I like this post! cute idea!

I have been ttc for 2 years, no success. We have been going to the fertility clinic for 6 months now. We just finished our first IUI, after 3 failed months on CLomid, and are really hopeing it will work. I test on fathers day! We plan on doing another 2 IUI's and then doing IVF after we can afford it.

We are currently going through the adoption process too! We have always wanted to adopt and the TTTC kinda pushed us to do it faster! They say we will be matched by Christmas! So we are pretty excited!
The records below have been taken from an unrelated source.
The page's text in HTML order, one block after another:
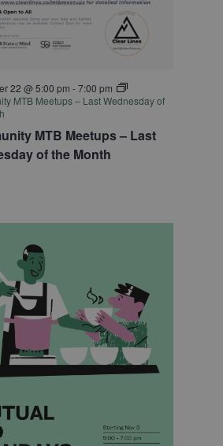
MTB Meetups – Last
of the Month
22 @ 5:00 pm -7:00 pm
MTB Meetups – Last Wednesday of
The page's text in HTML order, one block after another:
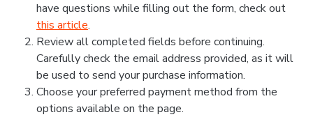
have questions while filling out the form, check out
this article.
Review all completed fields before continuing.
Carefully check the email address provided, as it will
be used to send your purchase information.
Choose your preferred payment method from the
options available on the page.

Advice for someone feeling down about the whole thing....well IF sucks. It can consume you and rob you of the joys of life. It is unfair and unkind, but there isn't anything us choosen to suffer from it can do! So I am trying to focus on the things that I love that I may not be abel to do later in life. Like going to classes, doign art, trips and spending quality time with DH! My adivce would be to enjoy life as much as you can, because soon there will be a baby and life will be sooo different!

Purple!!! best color ever.

Thanks for the post! You rock!
SAHW said…
Great post idea! I'm returning a visit from NCLM. :)

We are TTC, and definitely having trouble. It's been more than a year of official TTC-ing, close to two years unofficially. I'm almost done with the preliminary tests and will meet for the follow-up at the fertility clinic next week to know where we're going next.

Advice: I'm a praying person, so prayer is the first thing I turn to. Other than that, I've found blogging to be really helpful. I like reading the spectrum of IF blogs - reading success stories gives me hope, reading loss stories helps me keep my perspective, and reading stories of those in the trenches helps me feel not alone.